Using for() loops is easier. This is somewhat of a brute force method but works fine for smaller lists.

``````L1=[[1,2,3],[4,5,6],[7,8,9],[10,11,12]]
L2=[1,2,3,4,11]
L3=[]

for number in L2:
for a_list in L1:
if (number in a_list) and (a_list not in L3):
L3.append(a_list)
print L3
##
##   You can also delete from the list of lists as you add it
##   to L3 so you don't search through it again, but deleting
##   can cause problems in some cases
print "-" * 50
L1=[[1,2,3],[4,5,6],[7,8,9],[10,11,12]]
L1_copy = L1[:]
L2=[1,2,3,4,11]
L3=[]
for number in L2:
for a_list in L1:
if (number in a_list) and (a_list not in L3):
L3.append(a_list)
L1.remove(a_list)
print "-----> L1 =", L1
print L3``````
commented: Nice one. Beat me to it, and more cleverly too! +1

Here's how I would approach this:

(1) for each entry in L2 find all the matching sub-lists from L1. You can use a list comprehension or a for loop for this.
(2) Add all the sub-lists that matched into a single list
(3) Reduce the list containing all the sub-lists to just the unique entries.
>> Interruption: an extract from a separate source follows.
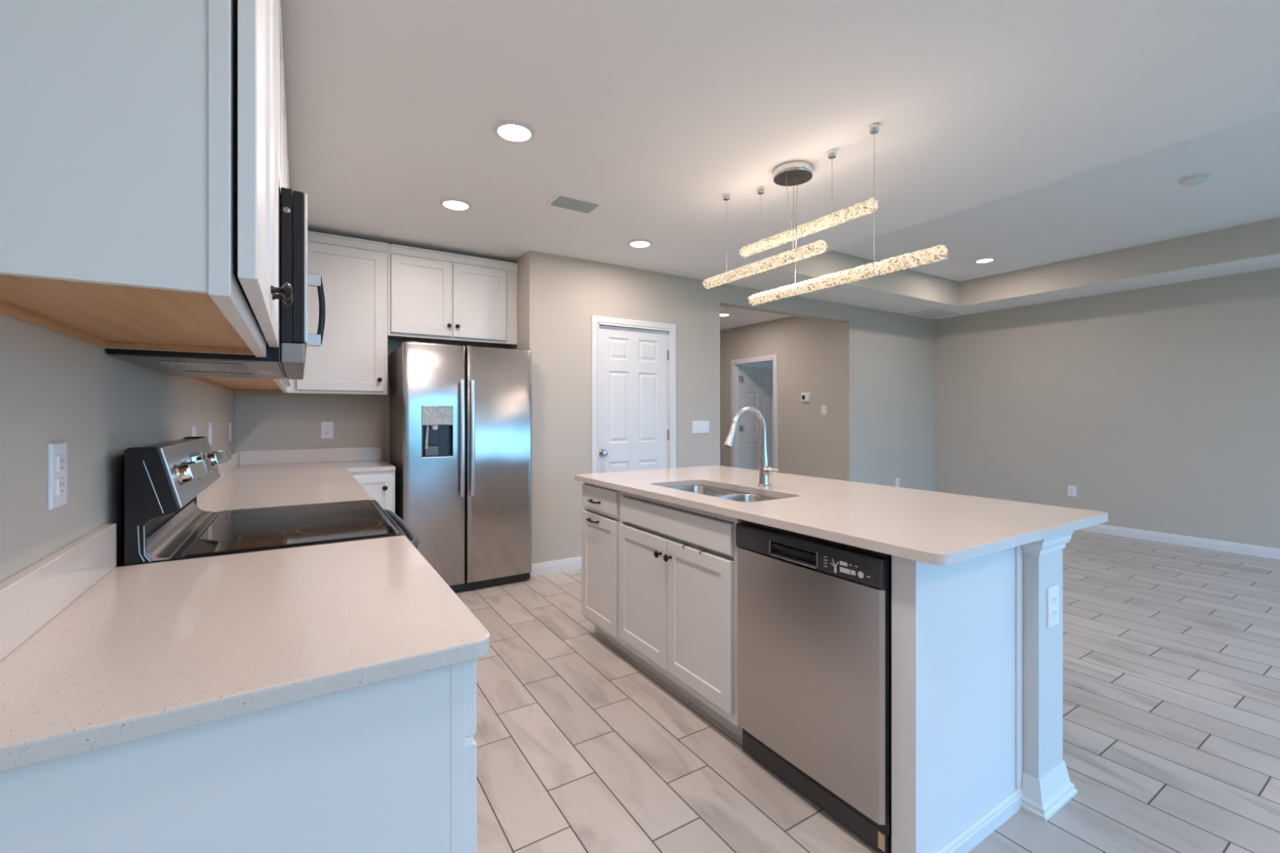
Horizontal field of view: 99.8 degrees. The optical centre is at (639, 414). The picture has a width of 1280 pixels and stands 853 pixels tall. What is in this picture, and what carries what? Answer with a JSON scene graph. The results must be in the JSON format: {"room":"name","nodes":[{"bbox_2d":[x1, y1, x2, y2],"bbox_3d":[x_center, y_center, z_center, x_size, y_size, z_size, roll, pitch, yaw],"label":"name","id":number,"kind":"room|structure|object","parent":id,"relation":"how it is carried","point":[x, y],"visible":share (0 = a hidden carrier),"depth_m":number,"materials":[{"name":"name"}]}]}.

To get you started here's the code for the first step using a for loop:

``````L1 = [[1,2,3],[4,5,6],[7,8,9],[10,11,12]]
L2 = [1,2,3,4,11]

for item in L2:
# entry will contain all the sub lists from L1 that contain the item
entry = []
for sub_list in L1:
if item in sub_list:
entry.append(sub_list)``````

One of the solutions is pretty straight forward, with easy logic:

``````list1 = [[1,2,3],[4,5,6],[7,8,9],[10,11,12]]
list2 = [1,2,3,4,11]

list3 = []
# q1 is each sublist in list1
for q1 in list1:
# q2 is each item in list2
for q2 in list2:
# do not append if sublist is already in list3
if q2 in q1 and q1 not in list3:
list3.append(q1)

print(list3)

"""my output -->
[[1, 2, 3], [4, 5, 6], [10, 11, 12]]
"""``````

There may be better solutions.

``````>>> L1
[[1, 2, 3], [4, 5, 6], [7, 8, 9], [10, 11, 12]]
>>> L2
[1, 2, 3, 4, 11]
>>> L3 = []
>>> for x in L1:
for y in L2:
if y in x and x not in L3:
L3.append(x)

>>> L3
[[1, 2, 3], [4, 5, 6], [10, 11, 12]]``````

Is anyone else besides me thinking Python sets might be a good tool to use to solve this?

Edit: Actually this probably won't work. According to Python documentation on sets, sets are containers for unique objects.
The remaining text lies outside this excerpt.